Items from a data source:
+ + + + +

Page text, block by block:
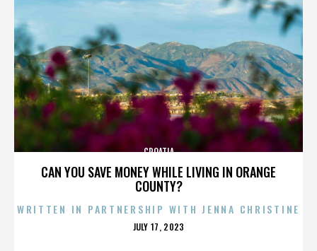
CAN YOU SAVE MONEY WHILE LIVING IN ORANGE
COUNTY?
CROATIA
WRITTEN IN PARTNERSHIP WITH JENNA CHRISTINE
POSTED
JULY 17, 2023
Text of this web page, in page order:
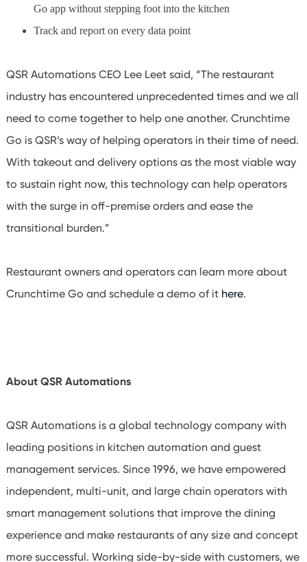
Go app without stepping foot into the kitchen
Track and report on every data point
QSR Automations CEO Lee Leet said, “The restaurant
industry has encountered unprecedented times and we all
need to come together to help one another. Crunchtime
Go is QSR’s way of helping operators in their time of need.
With takeout and delivery options as the most viable way
to sustain right now, this technology can help operators
with the surge in off-premise orders and ease the
transitional burden.”
Restaurant owners and operators can learn more about
Crunchtime Go and schedule a demo of it here.
About QSR Automations
QSR Automations is a global technology company with
leading positions in kitchen automation and guest
management services. Since 1996, we have empowered
independent, multi-unit, and large chain operators with
smart management solutions that improve the dining
experience and make restaurants of any size and concept
more successful. Working side-by-side with customers, we
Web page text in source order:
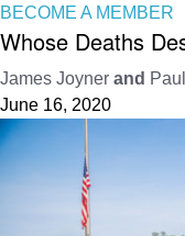
BECOME A MEMBER
Whose Deaths
James Joyner and
June 16, 2020
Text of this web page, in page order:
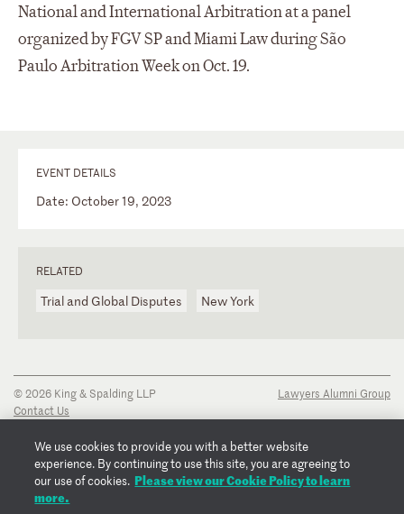
National and International Arbitration at a panel
organized by FGV SP and Miami Law during São
Paulo Arbitration Week on Oct. 19.
EVENT DETAILS
Date: October 19, 2023
RELATED
Trial and Global Disputes New York
© 2026 King & Spalding LLP
Contact Us
Privacy Notice
Transparency Disclosure
Cookie Policy
Copyright Notice
Lawyers Alumni Group
We use cookies to provide you with a better website
experience. By continuing to use this site, you are agreeing to
our use of cookies. Please view our Cookie Policy to learn
more.
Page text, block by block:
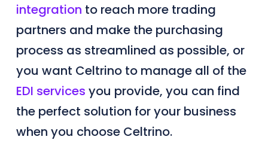
integration to reach more trading
partners and make the purchasing
process as streamlined as possible, or
you want Celtrino to manage all of the
EDI services you provide, you can find
the perfect solution for your business
when you choose Celtrino.
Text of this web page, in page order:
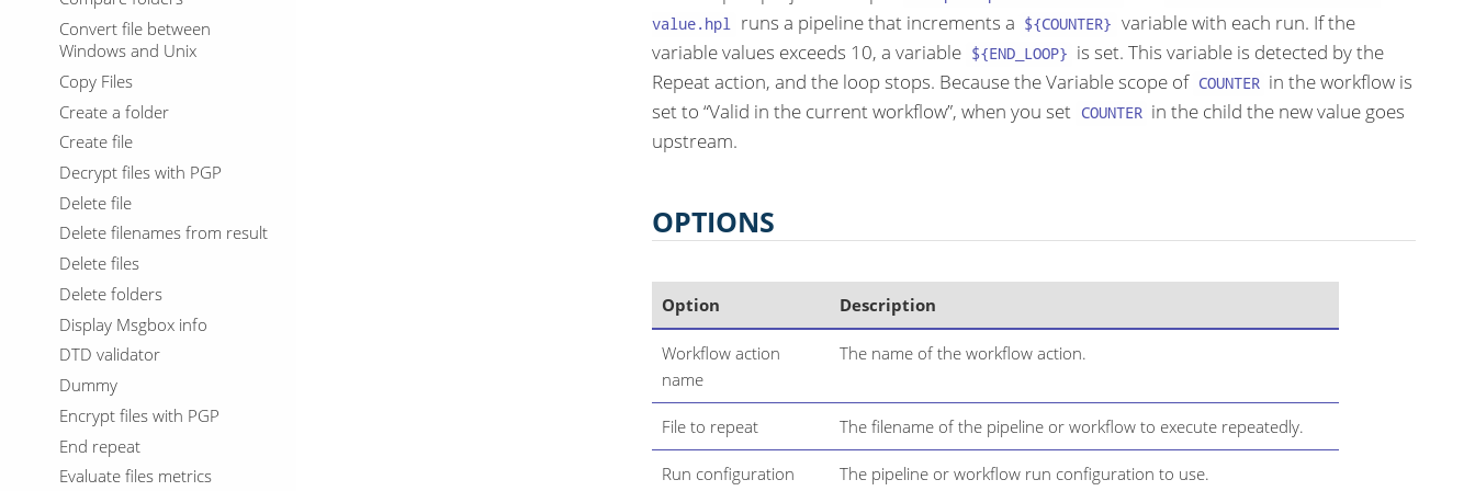
Convert file between
Windows and Unix
Copy Files
Create a folder
Create file
Decrypt files with PGP
Delete file
Delete filenames from result
Delete files
Delete folders
Display Msgbox info
DTD validator
Dummy
Encrypt files with PGP
End repeat
Evaluate files metrics
value.hpl runs a pipeline that increments a ${COUNTER} variable with each run. If the
variable values exceeds 10, a variable ${END_LOOP} is set. This variable is detected by the
Repeat action, and the loop stops. Because the Variable scope of COUNTER in the workflow is
set to “Valid in the current workflow”, when you set COUNTER in the child the new value goes
upstream.
OPTIONS
Option Description
Workflow action
name
The name of the workflow action.
File to repeat The filename of the pipeline or workflow to execute repeatedly.
Run configuration The pipeline or workflow run configuration to use.
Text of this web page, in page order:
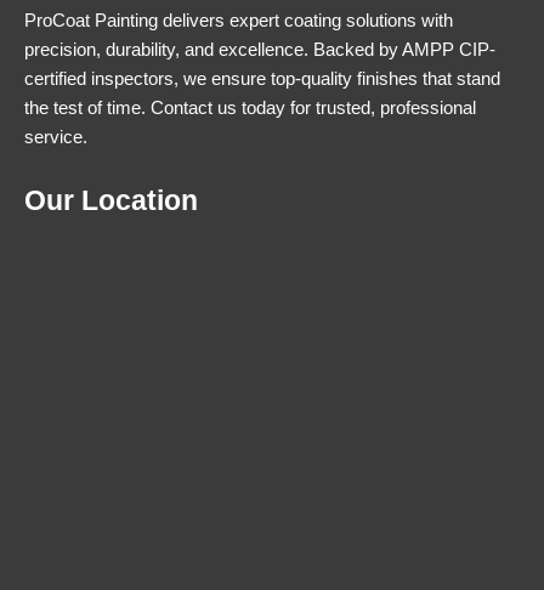
ProCoat Painting delivers expert coating solutions with
precision, durability, and excellence. Backed by AMPP CIP-
certified inspectors, we ensure top-quality finishes that stand
the test of time. Contact us today for trusted, professional
service.
Our Location
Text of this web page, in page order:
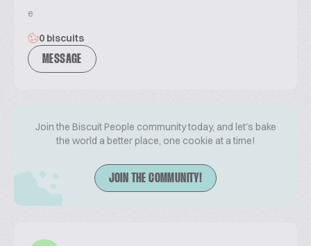
e
0 biscuits
MESSAGE
Join the Biscuit People community today, and let's bake
the world a better place, one cookie at a time!
JOIN THE COMMUNITY!
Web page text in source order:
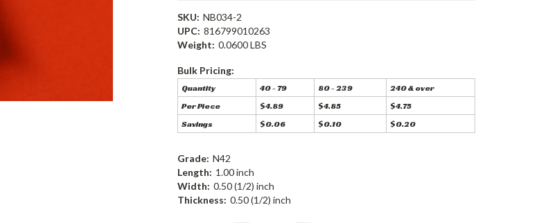
SKU: NB034-2
UPC: 816799010263
Weight: 0.0600 LBS
Bulk Pricing:
Quantity 40 - 79 80 - 239
240 & over
Per Piece
$4.89 $4.85
$4.75
Savings
$0.06 $0.10 $0.20
Grade: N42
Length: 1.00 inch
Width: 0.50 (1/2) inch
Thickness: 0.50 (1/2) inch
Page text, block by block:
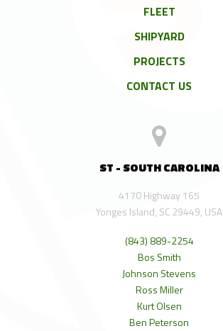
FLEET
SHIPYARD
PROJECTS
CONTACT US
ST - SOUTH CAROLINA
4170 Highway 165
Yonges Island, SC 29449, USA
(843) 889-2254
Bos Smith
Johnson Stevens
Ross Miller
Kurt Olsen
Ben Peterson
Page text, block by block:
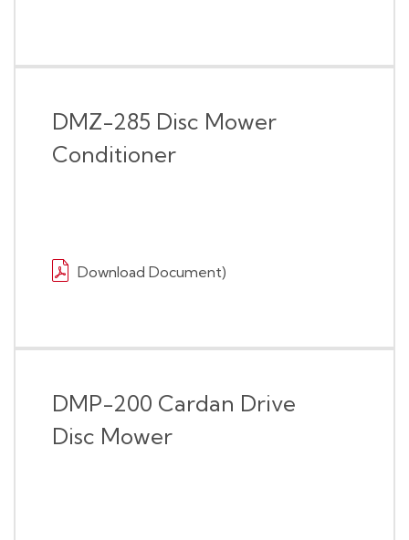
DMZ-285 Disc Mower
Conditioner
Download Document)
DMP-200 Cardan Drive
Disc Mower
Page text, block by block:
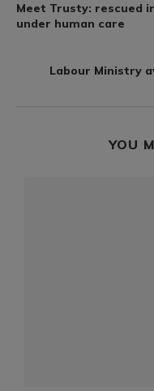
Meet Trusty: rescued
under human care
Labour Ministry
YOU
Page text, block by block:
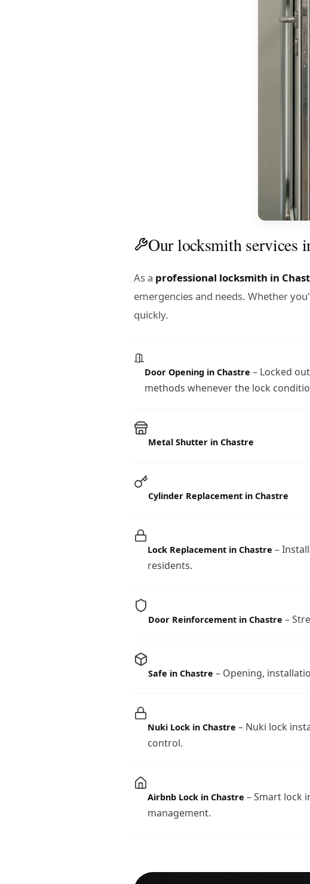
Our locksmith services
As a professional locksmith in
emergencies and needs. Whether
quickly.
Door Opening in Chastre – Locked
methods whenever the lock
Metal Shutter in Chastre
Cylinder Replacement in Chastre
Lock Replacement in Chastre –
residents.
Door Reinforcement in Chastre –
Safe in Chastre – Opening,
Nuki Lock in Chastre – Nuki lock
control.
Airbnb Lock in Chastre – Smart lock
management.
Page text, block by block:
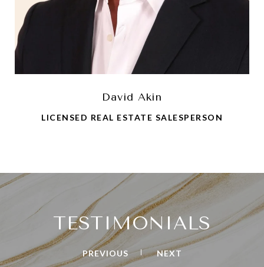
David Akin
LICENSED REAL ESTATE SALESPERSON
TESTIMONIALS
PREVIOUS NEXT
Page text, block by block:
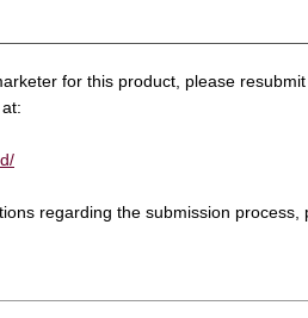
for this product, please
regarding the submission process,
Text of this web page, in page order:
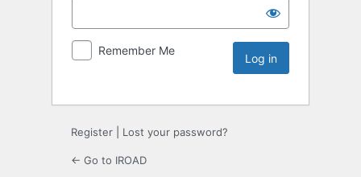
Remember Me
Register Lost your password?
← Go to IROAD
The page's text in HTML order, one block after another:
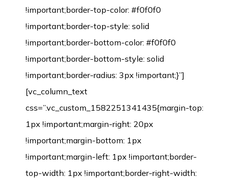
!important;border-top-color: #f0f0f0
!important;border-top-style: solid
!important;border-bottom-color: #f0f0f0
!important;border-bottom-style: solid
!important;border-radius: 3px !important;}”]
[vc_column_text
css=”.vc_custom_1582251341435{margin-top:
1px !important;margin-right: 20px
!important;margin-bottom: 1px
!important;margin-left: 1px !important;border-
top-width: 1px !important;border-right-width:
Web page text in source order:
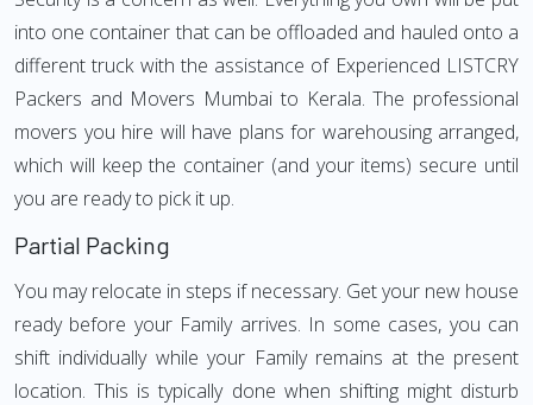
into one container that can be offloaded and hauled onto a
different truck with the assistance of Experienced LISTCRY
Packers and Movers Mumbai to Kerala. The professional
movers you hire will have plans for warehousing arranged,
which will keep the container (and your items) secure until
you are ready to pick it up.
Partial Packing
You may relocate in steps if necessary. Get your new house
ready before your Family arrives. In some cases, you can
shift individually while your Family remains at the present
location. This is typically done when shifting might disturb
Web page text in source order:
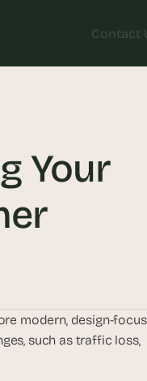
Contact
Contact
Your
modern, design-
such as traffic loss,
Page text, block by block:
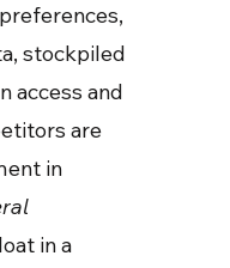
stockpiled
access and
are
in
in a
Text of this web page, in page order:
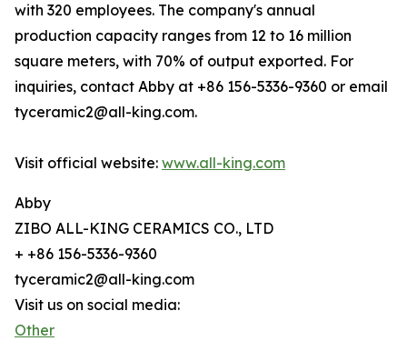
with 320 employees. The company's annual
production capacity ranges from 12 to 16 million
square meters, with 70% of output exported. For
inquiries, contact Abby at +86 156-5336-9360 or email
tyceramic2@all-king.com.
Visit official website: www.all-king.com
Abby
ZIBO ALL-KING CERAMICS CO., LTD
+ +86 156-5336-9360
tyceramic2@all-king.com
Visit us on social media:
Other
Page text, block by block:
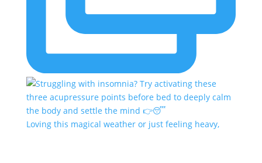
Loving this magical weather or just feeling heavy,
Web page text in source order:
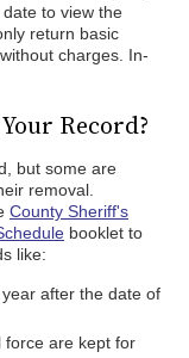
to view the
return basic
charges. In-
Record?
but some are
removal.
County Sheriff's
booklet to
like:
after the date of
force are kept for
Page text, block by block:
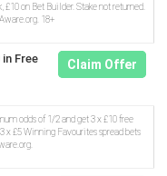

+ + + + +

How to complete this task: Pictures aside, reproduce every record exactly as it stands.

Your solution:
Page text, block by block:
CAN YOU SAVE MONEY WHILE LIVING IN ORANGE
COUNTY?
CROATIA
WRITTEN IN PARTNERSHIP WITH JENNA CHRISTINE
POSTED
JULY 17, 2023
Text of this web page, in page order:
Go app without stepping foot into the kitchen
Track and report on every data point
QSR Automations CEO Lee Leet said, “The restaurant
industry has encountered unprecedented times and we all
need to come together to help one another. Crunchtime
Go is QSR’s way of helping operators in their time of need.
With takeout and delivery options as the most viable way
to sustain right now, this technology can help operators
with the surge in off-premise orders and ease the
transitional burden.”
Restaurant owners and operators can learn more about
Crunchtime Go and schedule a demo of it here.
About QSR Automations
QSR Automations is a global technology company with
leading positions in kitchen automation and guest
management services. Since 1996, we have empowered
independent, multi-unit, and large chain operators with
smart management solutions that improve the dining
experience and make restaurants of any size and concept
more successful. Working side-by-side with customers, we
Web page text in source order:
BECOME A MEMBER
Whose Deaths
James Joyner and
June 16, 2020
Text of this web page, in page order:
National and International Arbitration at a panel
organized by FGV SP and Miami Law during São
Paulo Arbitration Week on Oct. 19.
EVENT DETAILS
Date: October 19, 2023
RELATED
Trial and Global Disputes New York
© 2026 King & Spalding LLP
Contact Us
Privacy Notice
Transparency Disclosure
Cookie Policy
Copyright Notice
Lawyers Alumni Group
We use cookies to provide you with a better website
experience. By continuing to use this site, you are agreeing to
our use of cookies. Please view our Cookie Policy to learn
more.
Page text, block by block:
integration to reach more trading
partners and make the purchasing
process as streamlined as possible, or
you want Celtrino to manage all of the
EDI services you provide, you can find
the perfect solution for your business
when you choose Celtrino.
Text of this web page, in page order:
Convert file between
Windows and Unix
Copy Files
Create a folder
Create file
Decrypt files with PGP
Delete file
Delete filenames from result
Delete files
Delete folders
Display Msgbox info
DTD validator
Dummy
Encrypt files with PGP
End repeat
Evaluate files metrics
value.hpl runs a pipeline that increments a ${COUNTER} variable with each run. If the
variable values exceeds 10, a variable ${END_LOOP} is set. This variable is detected by the
Repeat action, and the loop stops. Because the Variable scope of COUNTER in the workflow is
set to “Valid in the current workflow”, when you set COUNTER in the child the new value goes
upstream.
OPTIONS
Option Description
Workflow action
name
The name of the workflow action.
File to repeat The filename of the pipeline or workflow to execute repeatedly.
Run configuration The pipeline or workflow run configuration to use.
Text of this web page, in page order:
ProCoat Painting delivers expert coating solutions with
precision, durability, and excellence. Backed by AMPP CIP-
certified inspectors, we ensure top-quality finishes that stand
the test of time. Contact us today for trusted, professional
service.
Our Location
Text of this web page, in page order:
e
0 biscuits
MESSAGE
Join the Biscuit People community today, and let's bake
the world a better place, one cookie at a time!
JOIN THE COMMUNITY!
Web page text in source order:
SKU: NB034-2
UPC: 816799010263
Weight: 0.0600 LBS
Bulk Pricing:
Quantity 40 - 79 80 - 239
240 & over
Per Piece
$4.89 $4.85
$4.75
Savings
$0.06 $0.10 $0.20
Grade: N42
Length: 1.00 inch
Width: 0.50 (1/2) inch
Thickness: 0.50 (1/2) inch
Page text, block by block:
FLEET
SHIPYARD
PROJECTS
CONTACT US
ST - SOUTH CAROLINA
4170 Highway 165
Yonges Island, SC 29449, USA
(843) 889-2254
Bos Smith
Johnson Stevens
Ross Miller
Kurt Olsen
Ben Peterson
Page text, block by block:
DMZ-285 Disc Mower
Conditioner
Download Document)
DMP-200 Cardan Drive
Disc Mower
Page text, block by block:
Meet Trusty: rescued
under human care
Labour Ministry
YOU
Page text, block by block:
Our locksmith services
As a professional locksmith in
emergencies and needs. Whether
quickly.
Door Opening in Chastre – Locked
methods whenever the lock
Metal Shutter in Chastre
Cylinder Replacement in Chastre
Lock Replacement in Chastre –
residents.
Door Reinforcement in Chastre –
Safe in Chastre – Opening,
Nuki Lock in Chastre – Nuki lock
control.
Airbnb Lock in Chastre – Smart lock
management.
Page text, block by block:
David Akin
LICENSED REAL ESTATE SALESPERSON
TESTIMONIALS
PREVIOUS NEXT
Page text, block by block:
for this product, please
regarding the submission process,
Text of this web page, in page order:
Remember Me
Register Lost your password?
← Go to IROAD
The page's text in HTML order, one block after another:
!important;border-top-color: #f0f0f0
!important;border-top-style: solid
!important;border-bottom-color: #f0f0f0
!important;border-bottom-style: solid
!important;border-radius: 3px !important;}”]
[vc_column_text
css=”.vc_custom_1582251341435{margin-top:
1px !important;margin-right: 20px
!important;margin-bottom: 1px
!important;margin-left: 1px !important;border-
top-width: 1px !important;border-right-width:
Web page text in source order:
into one container that can be offloaded and hauled onto a
different truck with the assistance of Experienced LISTCRY
Packers and Movers Mumbai to Kerala. The professional
movers you hire will have plans for warehousing arranged,
which will keep the container (and your items) secure until
you are ready to pick it up.
Partial Packing
You may relocate in steps if necessary. Get your new house
ready before your Family arrives. In some cases, you can
shift individually while your Family remains at the present
location. This is typically done when shifting might disturb
Web page text in source order:
Contact
Contact
Your
modern, design-
such as traffic loss,
Page text, block by block:
stockpiled
access and
are
in
in a
Text of this web page, in page order:
with 320 employees. The company's annual
production capacity ranges from 12 to 16 million
square meters, with 70% of output exported. For
inquiries, contact Abby at +86 156-5336-9360 or email
tyceramic2@all-king.com.
Visit official website: www.all-king.com
Abby
ZIBO ALL-KING CERAMICS CO., LTD
+ +86 156-5336-9360
tyceramic2@all-king.com
Visit us on social media:
Other
Page text, block by block:
Loving this magical weather or just feeling heavy,
Web page text in source order:
to view the
return basic
charges. In-
Record?
but some are
removal.
County Sheriff's
booklet to
like:
after the date of
force are kept for
Page text, block by block:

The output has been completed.